Свой последний час Ночка встретила в начале осени, когда воздух снова наполнился запахом прелой листвы и речного тумана — в ту самую погоду, в какую она когда-то пришла. Она просто легла у порога дома, положила голову на лапы, посмотрела долгим взглядом на собравшихся вокруг хозяев — и вздохнула в последний раз.

Хоронили её на опушке леса, на взгорке, откуда открывался вид на всё Верховье. Андрей Петрович сам вырыл яму, сам опустил в неё завёрнутое в холстину тело и долго стоял над холмиком, комкая в руках шапку. Девочки плакали, не скрывая слёз. Марьяна молча крестилась и шептала молитву.

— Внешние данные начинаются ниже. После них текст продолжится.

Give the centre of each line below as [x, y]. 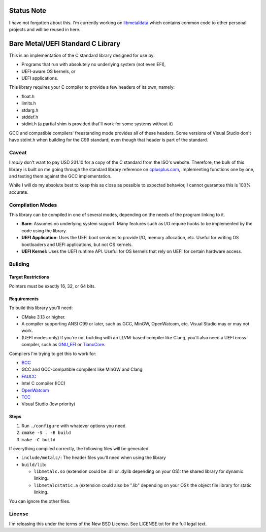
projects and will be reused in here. [45, 29]
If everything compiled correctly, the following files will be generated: [80, 448]
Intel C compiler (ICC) [43, 383]
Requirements [24, 299]
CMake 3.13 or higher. [44, 317]
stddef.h [30, 117]
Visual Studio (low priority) [49, 404]
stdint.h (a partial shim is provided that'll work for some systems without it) [97, 124]

А Зоя, уже семнадцатилетняя высокая девушка, смотрела на лес, уходящий туманными волнами за горизонт, и ей казалось, что Ночка не умерла. Что она просто вернулась в те самые сумерки, из которых пришла, как возвращается в море волна. И пока шумит лес над Верховьем, пока бежит река Быстрянка, пока есть на свете благодарная память — она будет здесь, рядом, незримо хранить этот дом и эту семью.

Вечером того же дня Андрей Петрович молча сидел на крыльце. На колени ему прыгнул молодой пёс — сын Ночки, такой же серый и большеглазый. Лесничий машинально погладил его и вдруг произнёс вслух то, о чём раньше не мог и подумать:

— Ну что, Гром… Завтра в лес пойдём. Покажу тебе, где твоя мать меня в буран вывела.

Пёс лизнул его руку горячим языком и завилял хвостом. Жизнь продолжалась.